Required work
Select and reproduce each line of the listing below that bears the string "Demo".

Data listing
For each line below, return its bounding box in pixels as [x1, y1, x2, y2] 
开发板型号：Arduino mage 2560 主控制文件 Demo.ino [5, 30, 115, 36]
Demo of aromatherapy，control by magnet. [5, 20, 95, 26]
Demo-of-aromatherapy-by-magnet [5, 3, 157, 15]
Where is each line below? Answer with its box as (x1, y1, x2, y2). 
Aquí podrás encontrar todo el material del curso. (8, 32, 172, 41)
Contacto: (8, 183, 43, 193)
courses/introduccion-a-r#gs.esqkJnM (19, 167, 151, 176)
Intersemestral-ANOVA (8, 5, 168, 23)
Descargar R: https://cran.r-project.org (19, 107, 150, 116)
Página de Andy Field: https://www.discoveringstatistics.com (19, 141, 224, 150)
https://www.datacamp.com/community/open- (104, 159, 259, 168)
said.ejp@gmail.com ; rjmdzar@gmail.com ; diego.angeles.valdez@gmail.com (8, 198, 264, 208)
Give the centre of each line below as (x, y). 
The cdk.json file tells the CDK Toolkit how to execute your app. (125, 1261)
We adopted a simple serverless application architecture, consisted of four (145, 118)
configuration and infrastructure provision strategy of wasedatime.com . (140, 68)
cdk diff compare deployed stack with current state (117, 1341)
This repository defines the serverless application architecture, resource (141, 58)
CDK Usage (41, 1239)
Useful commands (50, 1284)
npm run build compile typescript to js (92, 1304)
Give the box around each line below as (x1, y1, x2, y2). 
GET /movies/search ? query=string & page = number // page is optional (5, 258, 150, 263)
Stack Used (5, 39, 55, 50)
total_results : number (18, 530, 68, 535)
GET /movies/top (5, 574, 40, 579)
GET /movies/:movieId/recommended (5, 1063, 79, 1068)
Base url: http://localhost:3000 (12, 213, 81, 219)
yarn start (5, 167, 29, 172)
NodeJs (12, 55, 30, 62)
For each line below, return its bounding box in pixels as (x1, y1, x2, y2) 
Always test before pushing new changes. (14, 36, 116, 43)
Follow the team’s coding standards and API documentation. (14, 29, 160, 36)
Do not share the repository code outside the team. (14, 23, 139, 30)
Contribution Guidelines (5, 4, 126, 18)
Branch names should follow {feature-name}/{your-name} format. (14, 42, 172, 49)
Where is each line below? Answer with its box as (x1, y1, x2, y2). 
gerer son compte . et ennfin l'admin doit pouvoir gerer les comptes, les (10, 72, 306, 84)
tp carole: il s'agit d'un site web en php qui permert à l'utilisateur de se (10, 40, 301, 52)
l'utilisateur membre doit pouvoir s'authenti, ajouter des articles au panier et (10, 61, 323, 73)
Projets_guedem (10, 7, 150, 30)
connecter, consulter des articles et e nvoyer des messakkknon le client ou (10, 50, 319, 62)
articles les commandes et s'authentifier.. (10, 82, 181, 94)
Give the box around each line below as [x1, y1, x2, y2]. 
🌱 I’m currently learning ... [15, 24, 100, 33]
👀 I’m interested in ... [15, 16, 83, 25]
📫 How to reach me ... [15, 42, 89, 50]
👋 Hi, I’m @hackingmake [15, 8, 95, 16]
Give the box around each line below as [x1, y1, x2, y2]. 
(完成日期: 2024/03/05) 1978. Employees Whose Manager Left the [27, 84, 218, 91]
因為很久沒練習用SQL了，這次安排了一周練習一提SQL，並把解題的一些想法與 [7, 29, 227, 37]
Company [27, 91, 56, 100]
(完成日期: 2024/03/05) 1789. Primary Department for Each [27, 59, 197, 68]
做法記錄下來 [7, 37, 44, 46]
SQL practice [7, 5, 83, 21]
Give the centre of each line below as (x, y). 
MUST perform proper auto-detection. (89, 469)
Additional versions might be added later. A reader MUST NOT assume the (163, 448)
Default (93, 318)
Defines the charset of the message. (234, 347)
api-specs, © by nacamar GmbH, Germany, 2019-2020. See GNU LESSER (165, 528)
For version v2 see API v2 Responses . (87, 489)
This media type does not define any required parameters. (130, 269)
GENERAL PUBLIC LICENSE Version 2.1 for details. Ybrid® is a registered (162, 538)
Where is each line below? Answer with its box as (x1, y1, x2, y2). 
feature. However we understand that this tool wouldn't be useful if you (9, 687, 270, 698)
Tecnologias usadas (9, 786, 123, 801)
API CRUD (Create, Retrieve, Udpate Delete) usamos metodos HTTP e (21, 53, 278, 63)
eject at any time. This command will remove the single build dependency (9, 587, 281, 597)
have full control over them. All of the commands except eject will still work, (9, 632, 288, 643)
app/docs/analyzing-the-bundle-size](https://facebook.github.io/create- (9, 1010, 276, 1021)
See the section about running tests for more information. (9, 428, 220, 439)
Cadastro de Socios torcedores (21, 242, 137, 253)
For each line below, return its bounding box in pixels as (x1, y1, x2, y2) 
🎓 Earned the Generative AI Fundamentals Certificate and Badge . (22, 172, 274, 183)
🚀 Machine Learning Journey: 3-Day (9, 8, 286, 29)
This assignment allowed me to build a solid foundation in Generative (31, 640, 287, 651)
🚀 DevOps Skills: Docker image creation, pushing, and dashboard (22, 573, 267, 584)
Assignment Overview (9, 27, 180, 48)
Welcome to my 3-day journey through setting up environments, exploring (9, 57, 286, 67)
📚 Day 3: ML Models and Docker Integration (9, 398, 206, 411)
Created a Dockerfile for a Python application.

Response to this task
开发板型号：Arduino mage 2560 主控制文件 Demo.ino [5, 30, 115, 36]
Demo of aromatherapy，control by magnet. [5, 20, 95, 26]
Demo-of-aromatherapy-by-magnet [5, 3, 157, 15]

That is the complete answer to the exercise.